Integrating with existing systems was a key deliverable for the CSO. It was vital that the intelligent capture solution which Inpute provided worked with the existing form recognition software which would continue to capture the diary data. These twin data sets – receipts and diaries – needed to be linked and directly traceable to the source documents.

Inpute began working closely with the CSO to agree the specification, and then set about customising their intelligent capture software so that it merged seamlessly with the CSO’s existing systems.  Implementation went very smoothly; minor issues which arose during the UAT phase were quickly and effectively dealt with.

The Benefit

“The solution has helped to transform the survey processing operation,” says John O’Reilly. “The system doesn’t require a template for each receipt type. Instead, it can intelligently search the content, extract the relevant data and ignore the irrelevant items.
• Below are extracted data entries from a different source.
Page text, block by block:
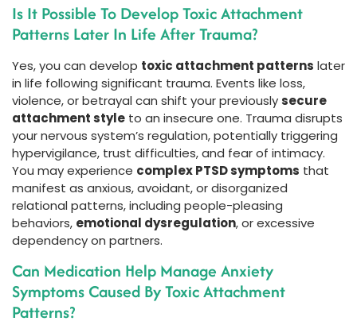
Is It Possible To Develop Toxic Attachment
Patterns Later In Life After Trauma?
Yes, you can develop toxic attachment patterns later
in life following significant trauma. Events like loss,
violence, or betrayal can shift your previouslysecure
attachment style to an insecure one. Trauma disrupts
your nervous system’s regulation, potentially triggering
hypervigilance, trust difficulties, and fear of intimacy.
You may experience complex PTSD symptoms that
manifest as anxious, avoidant, or disorganized
relational patterns, including people-pleasing
behaviors, emotional dysregulation, or excessive
dependency on partners.
Can Medication Help Manage Anxiety
Symptoms Caused By Toxic Attachment
Patterns?

Now, instead of keying every line item, you only have to correct those items flagged by the software. The recognition capabilities of the solution meant that the resources needed to process the survey were significantly reduced. It’s definitely a much more efficient process.”

Feedback from HBS survey staff has been very positive, with ease of use being the key benefit.  An image of the receipt is presented side-by-side with a table of what the software has read, making the interface easy to navigate and correct.

“The project was delivered on time and within budget,” says John O’Reilly. “The capabilities of the software coupled with the edits and checks which Inpute built into the system have contributed to the overall HBS data quality. The system is now more flexible and robust.”

He concludes: “Inpute’s solution has transformed our data processing operation for the better.  We were impressed with the quality of the product and the support provided by the Inpute team.”